Sato despediu-se da dona no mesmo minuto em que Olga voltou. A madura senhora disse: – Hoje mesmo você deixa esse figurino tosco para trás. Daqui pra frente, você será uma nova mulher.

– Eu quero saber… o porquê – Olga olhou a patroa que tinha sido amiga desde o início.

– Eu já disse: você é jovem demais para ter um semblante tão triste e uma vida tão sem propósito. Ser feliz com as próprias escolhas é o principal propósito de cada um – respondeu Mei levando a jovem consigo.

– Como eu faço isso? – perguntou Olga andando com a patroa. Notou, ao mesmo tempo, alguns olhares de moças reparando no vestido que ela usava.

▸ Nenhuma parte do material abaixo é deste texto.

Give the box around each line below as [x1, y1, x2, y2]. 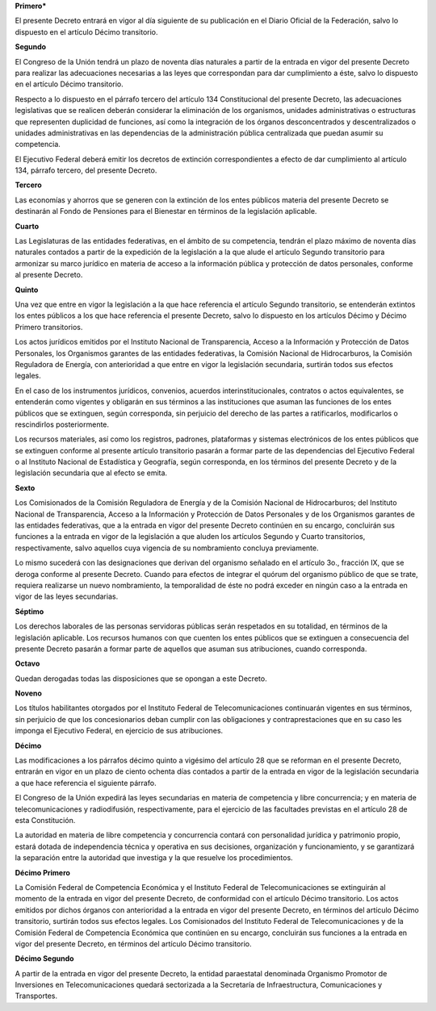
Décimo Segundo [15, 954, 74, 963]
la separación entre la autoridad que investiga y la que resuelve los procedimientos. [15, 853, 294, 863]
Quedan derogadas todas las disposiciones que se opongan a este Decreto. [15, 674, 267, 683]
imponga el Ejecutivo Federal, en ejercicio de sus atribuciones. [15, 726, 224, 736]
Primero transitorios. [15, 322, 83, 332]
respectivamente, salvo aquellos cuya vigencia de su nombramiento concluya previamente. [15, 543, 319, 553]
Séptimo [15, 606, 44, 616]
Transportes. [15, 991, 58, 1001]
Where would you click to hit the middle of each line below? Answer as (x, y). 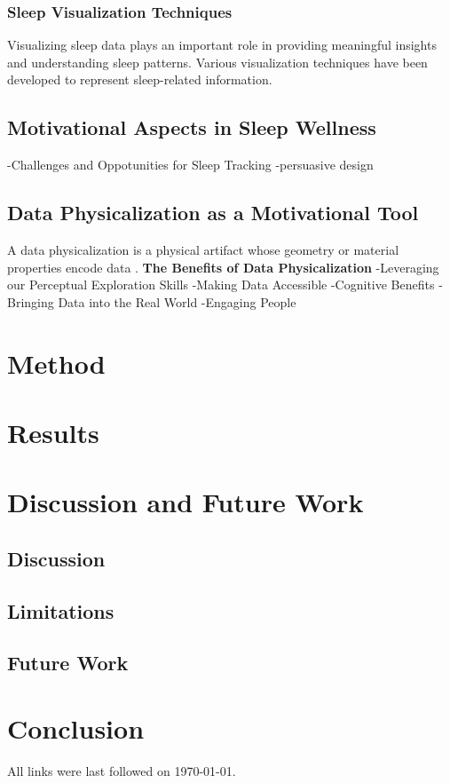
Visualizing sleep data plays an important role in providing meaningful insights (222, 45)
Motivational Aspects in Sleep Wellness (192, 127)
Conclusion (76, 728)
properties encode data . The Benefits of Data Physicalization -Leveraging (223, 267)
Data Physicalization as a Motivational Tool (213, 213)
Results (53, 432)
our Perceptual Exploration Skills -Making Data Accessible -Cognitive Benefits (221, 285)
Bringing (31, 301)
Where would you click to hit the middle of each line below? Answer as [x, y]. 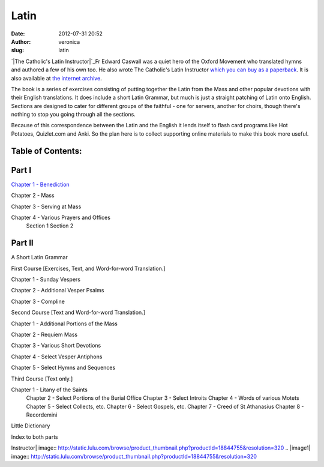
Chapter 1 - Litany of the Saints [49, 390]
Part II [22, 243]
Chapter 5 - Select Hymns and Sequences [63, 368]
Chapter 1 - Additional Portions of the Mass [64, 324]
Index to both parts [34, 437]
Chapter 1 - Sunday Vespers [46, 280]
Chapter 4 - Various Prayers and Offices [61, 217]
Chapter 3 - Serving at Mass [46, 206]
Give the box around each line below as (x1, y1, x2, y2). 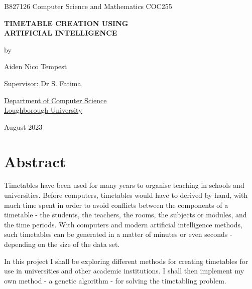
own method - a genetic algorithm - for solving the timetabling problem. (4, 275, 226, 285)
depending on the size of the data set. (4, 239, 120, 249)
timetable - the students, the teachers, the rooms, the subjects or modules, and (4, 209, 247, 220)
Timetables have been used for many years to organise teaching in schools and (4, 180, 244, 190)
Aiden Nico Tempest (4, 61, 67, 72)
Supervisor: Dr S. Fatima (4, 78, 81, 88)
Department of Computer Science (4, 95, 107, 105)
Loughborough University (4, 105, 82, 115)
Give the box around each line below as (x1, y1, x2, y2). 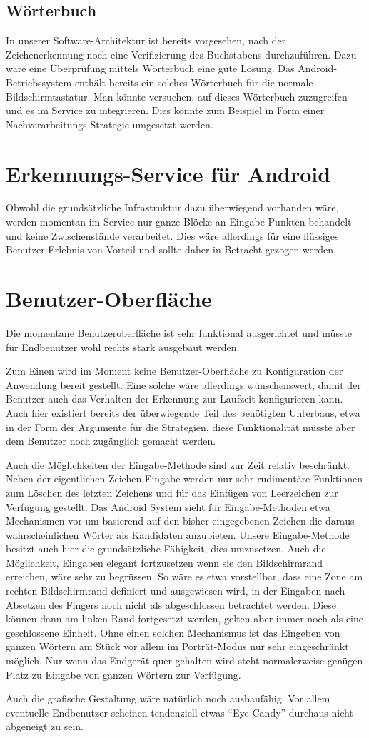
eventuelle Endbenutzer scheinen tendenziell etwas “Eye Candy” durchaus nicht (6, 704, 353, 719)
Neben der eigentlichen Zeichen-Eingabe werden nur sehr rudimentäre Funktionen (6, 471, 363, 486)
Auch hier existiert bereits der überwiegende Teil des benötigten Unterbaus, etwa (6, 405, 360, 420)
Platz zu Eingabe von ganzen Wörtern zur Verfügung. (6, 667, 241, 682)
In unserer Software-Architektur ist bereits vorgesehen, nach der (6, 33, 286, 48)
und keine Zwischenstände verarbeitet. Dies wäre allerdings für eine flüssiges (6, 228, 339, 243)
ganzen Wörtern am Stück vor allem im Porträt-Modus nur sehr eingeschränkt (6, 639, 349, 654)
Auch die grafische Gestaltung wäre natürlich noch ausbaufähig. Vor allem (6, 691, 330, 706)
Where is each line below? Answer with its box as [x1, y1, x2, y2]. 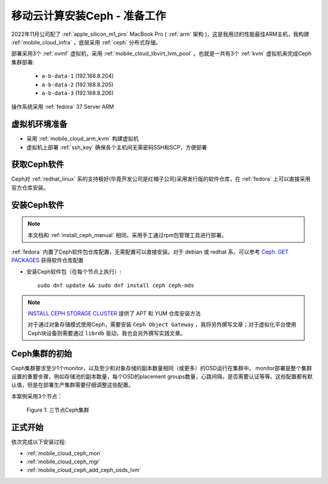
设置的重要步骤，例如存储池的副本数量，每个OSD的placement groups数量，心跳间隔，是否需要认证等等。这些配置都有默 [11, 373, 313, 380]
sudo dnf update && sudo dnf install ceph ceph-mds [37, 282, 194, 289]
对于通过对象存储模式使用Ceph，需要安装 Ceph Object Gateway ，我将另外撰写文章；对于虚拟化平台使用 [27, 321, 297, 328]
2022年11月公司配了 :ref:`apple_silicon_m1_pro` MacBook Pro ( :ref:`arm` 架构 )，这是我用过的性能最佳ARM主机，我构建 [11, 30, 310, 38]
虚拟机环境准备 [11, 119, 67, 130]
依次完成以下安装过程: [11, 438, 67, 446]
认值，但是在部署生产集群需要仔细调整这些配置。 [11, 381, 134, 389]
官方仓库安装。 [11, 184, 49, 191]
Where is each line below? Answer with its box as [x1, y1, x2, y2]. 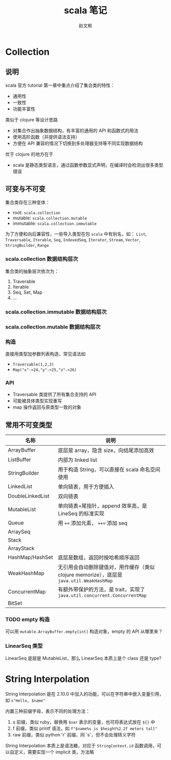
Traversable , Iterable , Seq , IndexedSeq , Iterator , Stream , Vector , [5, 236, 141, 242]
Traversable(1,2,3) [12, 362, 54, 367]
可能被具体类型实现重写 [12, 398, 62, 404]
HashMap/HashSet [8, 554, 53, 561]
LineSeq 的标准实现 [58, 510, 104, 517]
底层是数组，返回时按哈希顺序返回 [58, 554, 140, 561]
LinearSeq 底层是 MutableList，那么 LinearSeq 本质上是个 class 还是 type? [5, 655, 162, 661]
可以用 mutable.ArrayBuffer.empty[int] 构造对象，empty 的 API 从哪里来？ [5, 628, 163, 634]

– Pense em tudo que a levou até aqui e pergunte a si mesma se é isso que você realmente quer para sua vida. Ela é curta demais para ficarmos sem sorrir. E boa demais para nos preocuparmos com a opinião dos outros – a patroa a levava para uma loja distante duas quadras do bar.

Olga nada mais disse. Acabou sorrindo. Sentia-se feliz como há muito não o fazia. As duas logo chegaram à loja, onde uma senhora pequena e magra recebeu-as com um enorme sorriso: – Quantos dias que você não vinha, Mei!

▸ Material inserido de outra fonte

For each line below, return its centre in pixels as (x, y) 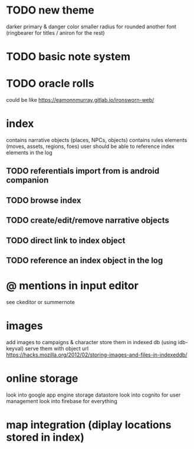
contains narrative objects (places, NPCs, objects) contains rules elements (97, 140)
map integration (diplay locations (89, 425)
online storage (42, 379)
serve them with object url (57, 348)
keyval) (15, 348)
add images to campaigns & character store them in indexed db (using (91, 342)
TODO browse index (44, 200)
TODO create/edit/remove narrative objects (88, 221)
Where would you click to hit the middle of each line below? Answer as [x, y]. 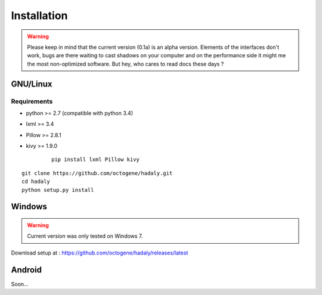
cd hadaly [36, 181]
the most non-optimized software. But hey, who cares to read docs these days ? [126, 64]
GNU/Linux [32, 84]
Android [26, 270]
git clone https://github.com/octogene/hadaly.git [97, 173]
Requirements [32, 101]
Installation [39, 15]
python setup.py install [58, 190]
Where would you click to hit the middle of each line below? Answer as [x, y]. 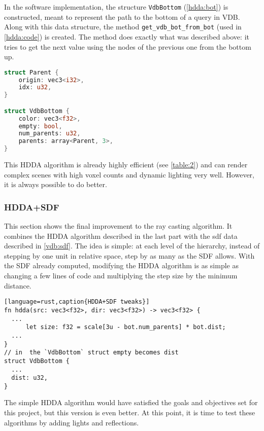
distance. [18, 285]
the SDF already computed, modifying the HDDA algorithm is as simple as [121, 265]
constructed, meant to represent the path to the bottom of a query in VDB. [122, 16]
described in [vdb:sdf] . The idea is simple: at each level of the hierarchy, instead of [132, 246]
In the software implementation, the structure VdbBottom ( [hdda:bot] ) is [116, 7]
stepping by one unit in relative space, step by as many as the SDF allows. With [129, 255]
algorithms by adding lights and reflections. [72, 422]
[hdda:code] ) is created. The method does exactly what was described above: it [127, 36]
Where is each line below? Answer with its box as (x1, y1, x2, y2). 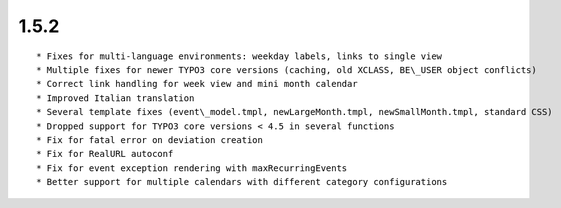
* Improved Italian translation (36, 92, 195, 104)
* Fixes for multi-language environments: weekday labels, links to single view (36, 50, 443, 62)
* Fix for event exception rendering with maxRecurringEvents (36, 162, 348, 174)
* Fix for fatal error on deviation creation (36, 134, 264, 145)
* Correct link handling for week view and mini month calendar (36, 78, 359, 90)
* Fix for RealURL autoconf (36, 148, 174, 160)
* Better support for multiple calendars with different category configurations (36, 176, 448, 188)
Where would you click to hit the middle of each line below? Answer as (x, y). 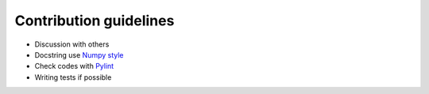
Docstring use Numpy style (79, 55)
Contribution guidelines (95, 21)
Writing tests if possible (73, 77)
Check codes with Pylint (74, 66)
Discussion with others (72, 44)
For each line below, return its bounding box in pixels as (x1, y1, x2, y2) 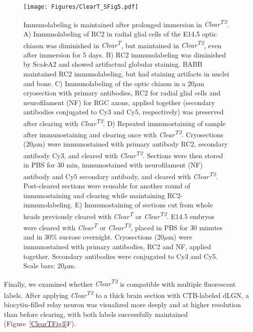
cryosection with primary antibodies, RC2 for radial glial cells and (23, 88, 221, 98)
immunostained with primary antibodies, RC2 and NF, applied (23, 241, 211, 251)
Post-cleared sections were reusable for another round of (23, 181, 190, 191)
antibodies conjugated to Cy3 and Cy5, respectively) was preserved (23, 107, 224, 117)
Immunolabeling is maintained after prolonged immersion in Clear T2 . (23, 18, 229, 29)
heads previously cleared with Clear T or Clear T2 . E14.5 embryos (23, 209, 215, 221)
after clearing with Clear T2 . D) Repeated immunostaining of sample (23, 116, 226, 128)
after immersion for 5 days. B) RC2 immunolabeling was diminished (23, 49, 226, 59)
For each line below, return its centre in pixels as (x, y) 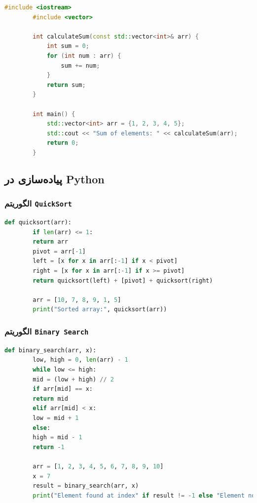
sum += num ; (80, 65)
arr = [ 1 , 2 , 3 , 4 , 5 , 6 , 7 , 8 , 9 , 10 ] (98, 466)
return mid (50, 398)
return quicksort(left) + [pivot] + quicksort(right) (123, 280)
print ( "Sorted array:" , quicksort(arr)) (100, 310)
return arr (50, 242)
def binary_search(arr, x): (51, 350)
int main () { (54, 114)
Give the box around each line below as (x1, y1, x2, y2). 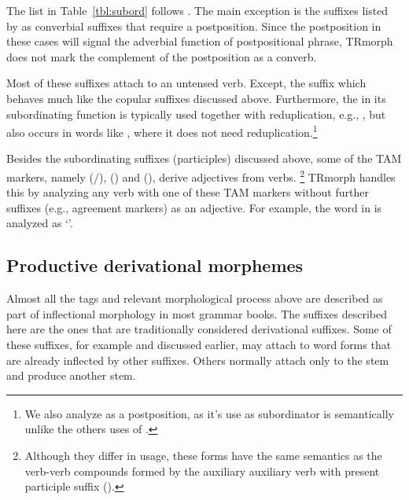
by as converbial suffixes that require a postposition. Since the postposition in (6, 17, 381, 34)
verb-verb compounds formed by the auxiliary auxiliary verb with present (24, 462, 380, 479)
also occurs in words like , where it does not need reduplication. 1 (6, 122, 318, 140)
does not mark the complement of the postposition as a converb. (6, 48, 317, 64)
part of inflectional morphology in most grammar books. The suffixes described (6, 305, 387, 322)
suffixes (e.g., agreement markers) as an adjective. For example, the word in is (6, 199, 382, 215)
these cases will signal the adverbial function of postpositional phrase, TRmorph (6, 33, 393, 50)
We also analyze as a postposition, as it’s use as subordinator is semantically (24, 405, 394, 421)
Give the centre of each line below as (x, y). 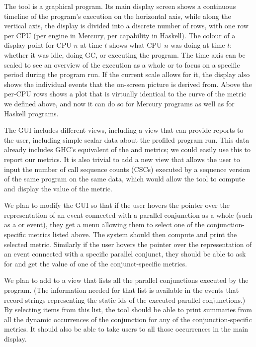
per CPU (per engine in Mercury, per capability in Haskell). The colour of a (120, 35)
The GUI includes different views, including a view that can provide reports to (124, 130)
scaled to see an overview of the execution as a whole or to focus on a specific (122, 64)
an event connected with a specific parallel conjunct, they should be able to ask (125, 254)
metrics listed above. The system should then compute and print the (132, 234)
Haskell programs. (31, 113)
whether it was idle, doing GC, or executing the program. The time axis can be (125, 54)
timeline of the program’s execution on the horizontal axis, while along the (118, 16)
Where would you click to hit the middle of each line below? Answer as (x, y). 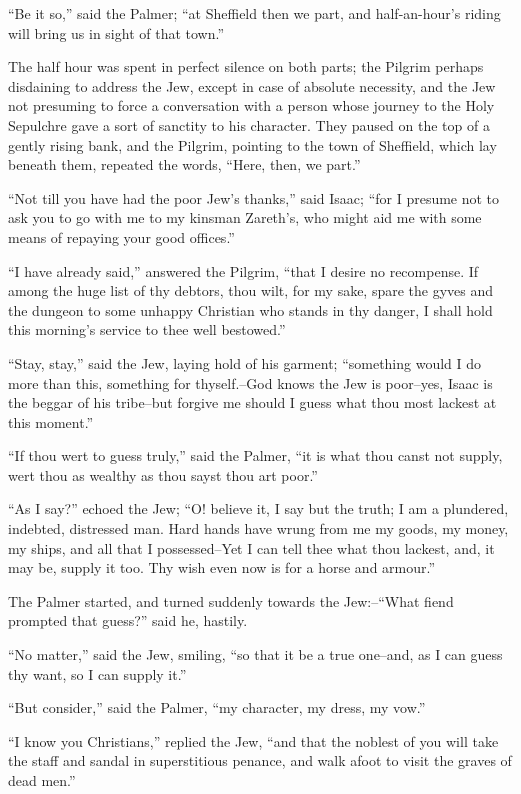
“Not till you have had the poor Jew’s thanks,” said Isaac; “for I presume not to (254, 197)
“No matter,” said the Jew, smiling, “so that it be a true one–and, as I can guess (255, 654)
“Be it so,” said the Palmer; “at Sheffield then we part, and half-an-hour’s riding (254, 13)
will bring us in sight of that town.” (116, 32)
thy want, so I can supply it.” (97, 673)
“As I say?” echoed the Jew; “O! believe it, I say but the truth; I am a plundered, (258, 508)
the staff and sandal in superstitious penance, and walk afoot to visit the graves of (260, 760)
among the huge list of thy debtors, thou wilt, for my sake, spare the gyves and (251, 290)

– Trouxe essa moça pra fazer umas compras. Um banho de loja, se me permite – riu a dona do bar com galhardia.

– Ela precisa, meu Deus. Menina, que diabos a sua mãe pensou te fazendo usar esse vestido de velha? – a proprietária da loja olhou Olga com espanto.

– Possivelmente me guardar para o meu agora ex-noivo – respondeu a jovem para em seguida lembrar-se de o que chamava de “o pior momento de sua vida”. A lojista, senhora Takamura, tinha sabido da história por um jornal enviado de Shiroishi pelo filho mais velho.

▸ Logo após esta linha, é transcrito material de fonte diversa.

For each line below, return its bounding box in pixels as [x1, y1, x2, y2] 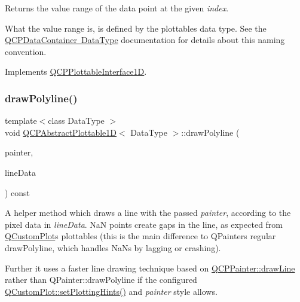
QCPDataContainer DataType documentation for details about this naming [5, 33, 285, 46]
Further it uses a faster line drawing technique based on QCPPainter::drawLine [5, 261, 295, 274]
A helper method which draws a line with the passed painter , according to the [5, 206, 291, 219]
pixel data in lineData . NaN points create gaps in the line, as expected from [5, 218, 283, 230]
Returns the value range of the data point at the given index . [5, 2, 229, 14]
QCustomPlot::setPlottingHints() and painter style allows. [5, 285, 218, 297]
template [5, 114, 37, 127]
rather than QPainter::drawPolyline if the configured [5, 273, 197, 286]
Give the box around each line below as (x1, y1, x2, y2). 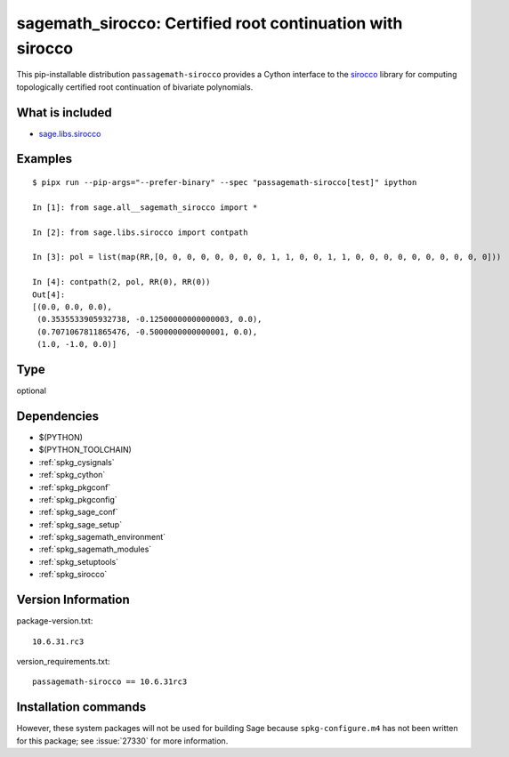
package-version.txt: (16, 616, 93, 626)
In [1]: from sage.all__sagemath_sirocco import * (32, 202, 258, 213)
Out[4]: (32, 289, 66, 300)
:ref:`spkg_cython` (38, 470, 106, 480)
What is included (16, 105, 113, 120)
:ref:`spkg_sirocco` (38, 569, 108, 580)
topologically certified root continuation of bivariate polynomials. (16, 81, 254, 93)
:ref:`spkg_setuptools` (38, 556, 119, 567)
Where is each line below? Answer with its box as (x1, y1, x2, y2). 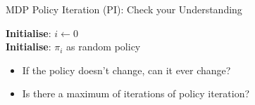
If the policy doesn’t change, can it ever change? (22, 62, 231, 77)
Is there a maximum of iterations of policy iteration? (22, 86, 250, 101)
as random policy (66, 39, 141, 54)
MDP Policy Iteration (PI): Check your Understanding (6, 2, 242, 16)
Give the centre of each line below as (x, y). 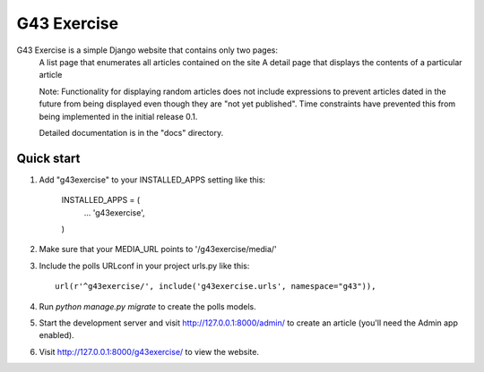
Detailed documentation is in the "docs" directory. (131, 132)
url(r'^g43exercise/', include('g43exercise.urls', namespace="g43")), (216, 287)
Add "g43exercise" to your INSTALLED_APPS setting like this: (152, 180)
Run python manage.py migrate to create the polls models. (147, 306)
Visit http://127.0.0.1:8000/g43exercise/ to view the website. (149, 351)
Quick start (48, 158)
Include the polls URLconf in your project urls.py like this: (144, 266)
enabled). (57, 335)

Não conseguia se lembrar disso agora sem se sentir a mais vil das criaturas. Soga, em troca de ajudá-la a separar Takeo da moça alemã de quem ele gostava, tinha lhe feito uma proposta: após auxiliá-la, queria vê-la nua e tocá-la. No fim das contas, não tinha sido uma troca injusta, ou pelo menos ela assim pensara quando conseguira garantir seu noivado com o rapaz que gostava. Especialmente porque seu até então cupincha de escola meio rechonchudo tinha virado um belo e atlético rapaz. Tinha sido a primeira vez sendo tocada por mãos masculinas. As dele, fortes, e algo calejadas, fizeram-na sentir muito prazer. A boca levemente carnuda tinha feito coisas que não podiam ser ditas publicamente. A virgindade se mantivera intacta em razão do noivado dela. A culpa pós-ato, porém, fora tão grande que ela jurou jamais deixar qualquer outro, exceto Takeo, quando eles estivessem casados, tocá-la. No fim, entretanto, seus planos tinham sido brutalmente interrompidos.

Foi quando a proprietária, após pegar várias peças de roupa, percebeu-a chorando: – Limpa essas lágrimas, lindinha. Olha tudo o que eu te trouxe. Esse choro todo nunca mais vai ocorrer depois que você começar a viver de novo.

– Desculpa, senhora, mas tudo é tão recente ainda. Não é tão fácil quanto eu quero pensar – disse ela recobrando a calma e repetindo para si mesma: foi melhor assim e fim.

A lojista sorriu e indicou à Olga que fosse ao provador localizado no fundo. A jovem foi. Quem sabe seria uma boa ideia dar uma renovada no guarda roupa. Despiu-se enquanto a dona da loja vinha com tudo o que tinha pego. Olhou-se no espelho estando apenas de calcinha. De repente, viu-se redescobrindo as próprias curvas. Sempre tinha se achado bonita, mas não como agora. As formas “cheinhas” eram atípicas para uma japonesa. Percebeu que deveria amar-se mais. Que tinha de parar de sofrer por quem nunca tinha feito questão de mostrar amor. Passou as mãos pela cintura fina. Virou-se de costas e olhou o bumbum. Não era má ideia andar com roupas mais justas e algo mais curtas. Perguntou-se como não tinha pensado, até ali, em livrar-se daqueles vestidos longos, mas até bonitinhos, que a mãe sempre lhe dava. E como ela ainda os usava?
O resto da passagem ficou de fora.